SEYRETMEK

  Günlerimizi gecelerimizi renklendiren, kolumuzu kıpırdatmadan bizleri kendi boyutuna sürükleyen, minimal hareket ve maksimal ”eğlencelik” prensibiyle çalışan televizyon programlarını düşündünüz mü hiç!...

  Programlar; yapımcılarının özellik ve kapasitelerinin bir kısmını yansıtırlar, onların pencerelerinden dünya görüşlerini paylaşırsınız, perspektifini yakalarsınız... Ancak tüm yapımcı  ve yönetmenlerin ortak bir özelliği vardır, izleyiciye İSTEDİĞİNİ SEYRETTİRMEK... Bu temel prensip, izleyiciyi yanında tutmanın yoludur. Olayları ne kadar köşelendirirseniz köşelendirin, sonunda yuvarlamak zorundasınız; çünkü insanlar ruhunu sıkan, batan, canını acıtan senaryoyu filmde bile görmek istemez  ve yönetmen bunu  BİLİR...

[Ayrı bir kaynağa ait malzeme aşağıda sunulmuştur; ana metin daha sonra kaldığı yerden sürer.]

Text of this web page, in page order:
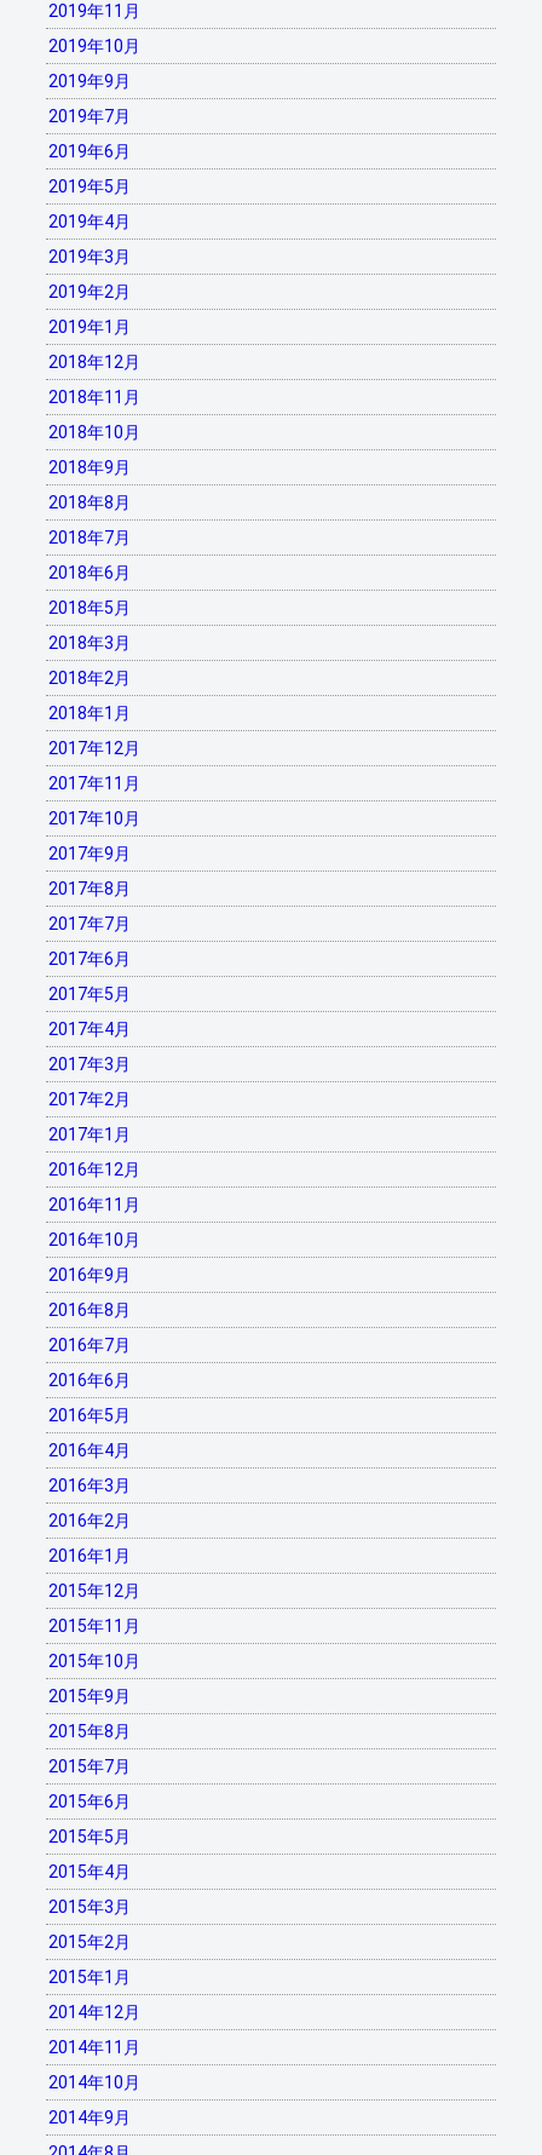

  Bakın ve görün; ne kadar gerçekçidir reklamlar? Şüphe bile etmezken anlatılanların abartılı, çarpıtılmış olduğundan, yine de görmek istediklerimizi anlattığı için etkileniriz. Kabul ederiz reklamların sahteliğini, ama görmek istemeyiz  “Haberlerin” ondan bir farkı olmadığını.

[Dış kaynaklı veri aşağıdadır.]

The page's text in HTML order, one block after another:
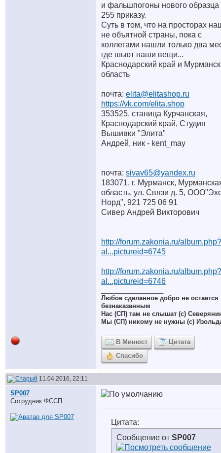
и фальшпогоны нового образца
255 приказу.
Суть в том, что на просторах
не объятной страны, пока с
коллегами нашли только два
где шьют наши вещи...
Краснодарский край и
область
почта: elita@elitashop.ru
https://vk.com/elita.shop
353525, станица Курчанская,
Краснодарский край, Студия
Вышивки "Элита"
Андрей, ник - kent_may
почта: sivav65@yandex.ru
183071, г. Мурманск,
область, ул. Связи д. 5,
Норд", 921 725 06 91
Сивер Андрей Викторович
http://forum.zakonia.ru/album.php?
al...pictureid=6745
http://forum.zakonia.ru/album.php?
al...pictureid=6746
Любое сделанное добро не остается
безнаказанным
Нас (СП) там не слышат (с)
Мы (СП) никому не нужны (с)
В Минюст
Цитата
Спасибо
11.04.2016, 22:11
SP007
Сотрудник ФССП
Цитата:
Сообщение от SP007
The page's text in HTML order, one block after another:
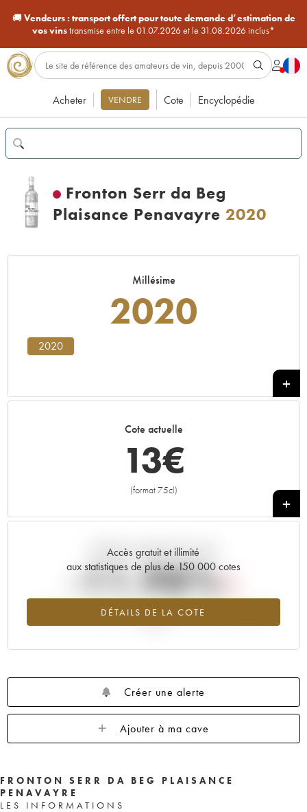
🚚Vendeurs : transport offert pour toute demande d’estimation de
vos vinstransmise entre le 01.07.2026 et le 31.08.2026 inclus*
Acheter VENDRE Cote Encyclopédie
Fronton Serr da Beg
Plaisance Penavayre 2020
Millésime
2020
2020
Cote actuelle
13€
(format 75cl)
+
Accès gratuit et illimité
aux statistiques de plus de 150 000 cotes
DÉTAILS DE LA COTE
Tendance actuelle de la cote
-11.98%
Tendance à la baisse du millésime 2020 en 2026 par rapport à
Créer une alerte
Ajouter à ma cave
FRONTON SERR DA BEG PLAISANCE
PENAVAYRE
LES INFORMATIONS
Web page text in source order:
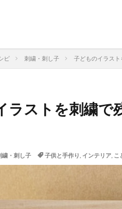
ピ 刺繍・刺し子 子どものイラス
ラストを刺繍で
繍・刺し子 子供と手作り, インテリア, こ
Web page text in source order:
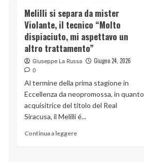
ha
preceduto
negli
anni
un
gran
lavoro”
Porchia
sul
campionato
vinto
dal
Priolo
Lavoro
della
società,
costanza
risultati
Melilli si separa da mister
Violante, il tecnico “Molto
dispiaciuto, mi aspettavo un
altro trattamento”
Giuseppe La Russa Giugno 24, 2026
0
Al termine della prima stagione in
Eccellenza da neopromossa, in quanto
acquisitrice del titolo del Real
Siracusa, il Melilli é...
Continua a leggereRead

  Sahne arkasının, önünden bir farkı yoktur görmek istemeyene...Televizyon programları da dahil olmak üzere, gerçekleri ancak bize verilen kadar algılayabiliriz ve bize verilen de ekstrem bir ön eğitime tabi değilsek, ancak algılama düzeyimiz kadardır.

  İlkelliğin bocalamalarından kurtulup varlığa gerekli her şeyin; ruh enerjisinin geliştirilmesiyle ele alınması ve iradesel isteklerin gerçeğe ulaşmak amacından oldukça uzak yaşıyoruz.